• **TASK**: Return every line from the listing where the word "files" occurs.

• **SOURCE DATA**:
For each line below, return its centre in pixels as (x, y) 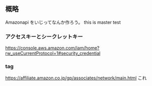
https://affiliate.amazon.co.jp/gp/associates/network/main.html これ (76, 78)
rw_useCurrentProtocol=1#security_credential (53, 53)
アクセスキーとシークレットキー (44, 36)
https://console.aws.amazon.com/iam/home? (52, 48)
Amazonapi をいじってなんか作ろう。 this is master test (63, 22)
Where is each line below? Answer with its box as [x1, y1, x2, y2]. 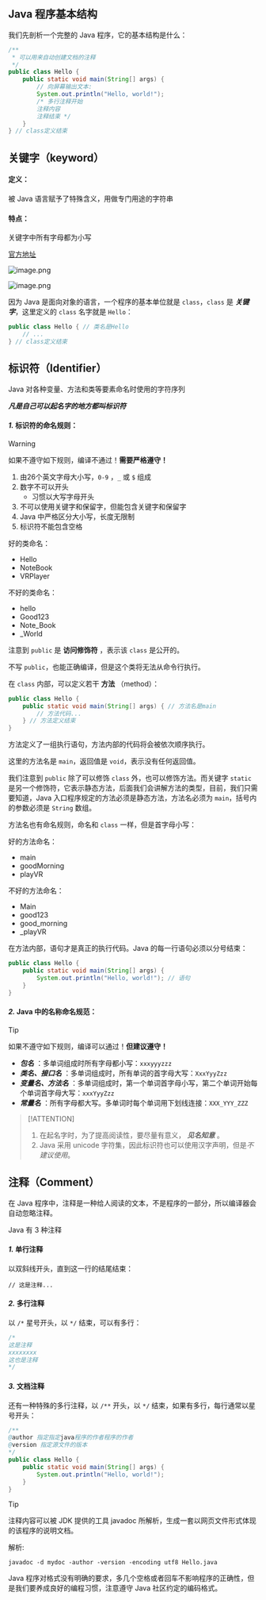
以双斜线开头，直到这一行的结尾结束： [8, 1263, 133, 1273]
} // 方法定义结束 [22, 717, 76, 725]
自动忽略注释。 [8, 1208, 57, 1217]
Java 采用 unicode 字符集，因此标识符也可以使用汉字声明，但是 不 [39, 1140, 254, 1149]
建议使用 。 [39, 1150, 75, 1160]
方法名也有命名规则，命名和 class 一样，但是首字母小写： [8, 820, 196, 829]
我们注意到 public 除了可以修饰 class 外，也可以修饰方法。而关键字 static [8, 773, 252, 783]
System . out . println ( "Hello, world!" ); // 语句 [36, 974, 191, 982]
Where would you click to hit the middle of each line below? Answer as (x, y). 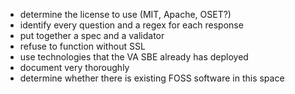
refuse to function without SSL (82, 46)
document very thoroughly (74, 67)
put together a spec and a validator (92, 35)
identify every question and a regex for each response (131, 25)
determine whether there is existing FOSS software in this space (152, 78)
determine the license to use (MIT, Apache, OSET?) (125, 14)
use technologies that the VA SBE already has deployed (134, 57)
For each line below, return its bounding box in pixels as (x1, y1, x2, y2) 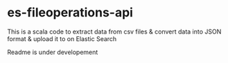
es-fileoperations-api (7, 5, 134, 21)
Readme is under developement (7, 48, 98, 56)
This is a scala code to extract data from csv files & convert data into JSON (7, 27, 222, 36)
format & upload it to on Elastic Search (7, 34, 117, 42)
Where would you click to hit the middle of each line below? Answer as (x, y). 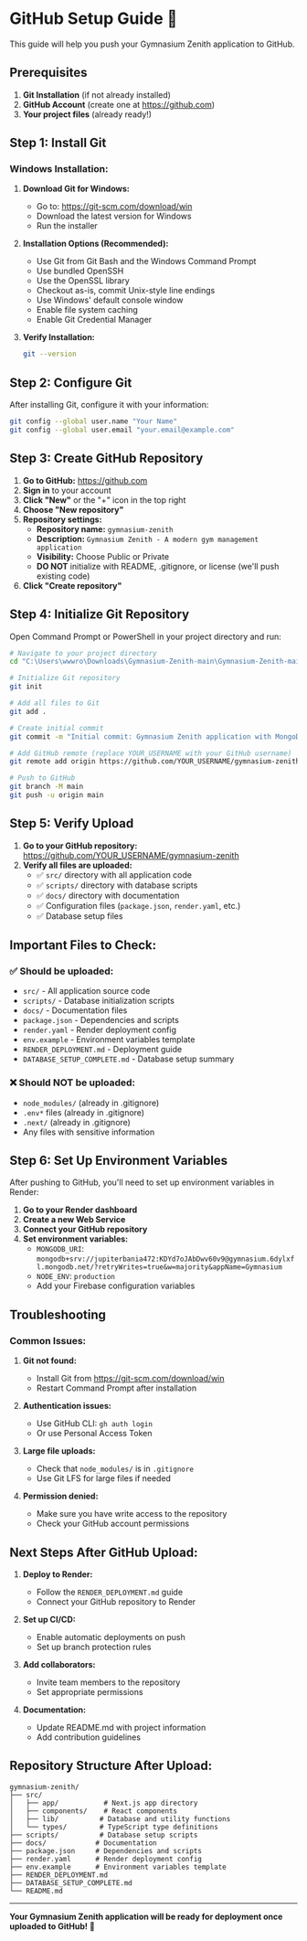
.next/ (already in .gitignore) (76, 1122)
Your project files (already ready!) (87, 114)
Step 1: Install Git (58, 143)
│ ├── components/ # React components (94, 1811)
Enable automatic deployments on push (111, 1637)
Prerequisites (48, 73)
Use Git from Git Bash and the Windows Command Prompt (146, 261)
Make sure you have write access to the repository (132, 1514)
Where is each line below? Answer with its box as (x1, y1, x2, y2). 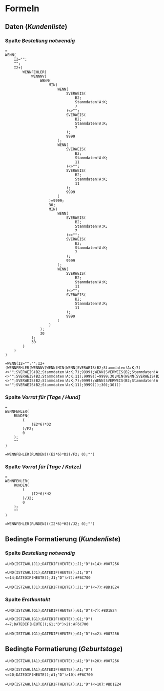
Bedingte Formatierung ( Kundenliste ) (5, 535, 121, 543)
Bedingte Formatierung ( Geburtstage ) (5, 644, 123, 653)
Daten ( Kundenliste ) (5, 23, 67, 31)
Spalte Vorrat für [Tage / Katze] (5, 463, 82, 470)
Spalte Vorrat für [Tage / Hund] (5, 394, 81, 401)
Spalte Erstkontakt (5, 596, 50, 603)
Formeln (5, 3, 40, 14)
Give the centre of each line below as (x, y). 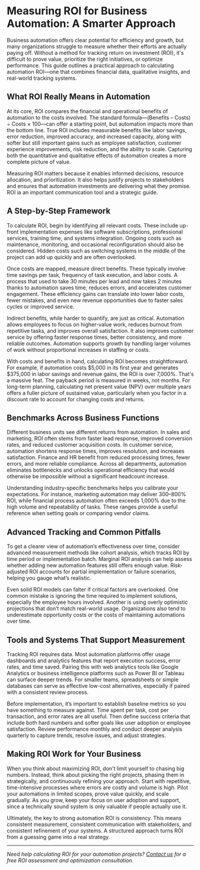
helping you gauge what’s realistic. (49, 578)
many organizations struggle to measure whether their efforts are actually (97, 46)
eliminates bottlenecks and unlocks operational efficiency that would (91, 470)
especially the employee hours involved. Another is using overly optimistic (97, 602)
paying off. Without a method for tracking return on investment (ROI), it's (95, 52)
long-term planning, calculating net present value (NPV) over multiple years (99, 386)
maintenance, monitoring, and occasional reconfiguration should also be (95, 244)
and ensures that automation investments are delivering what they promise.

• **TASK OUTPUT**:
This is a scala code to extract data from csv files & convert data into JSON (7, 27, 222, 36)
Your project files (already ready!) (87, 114)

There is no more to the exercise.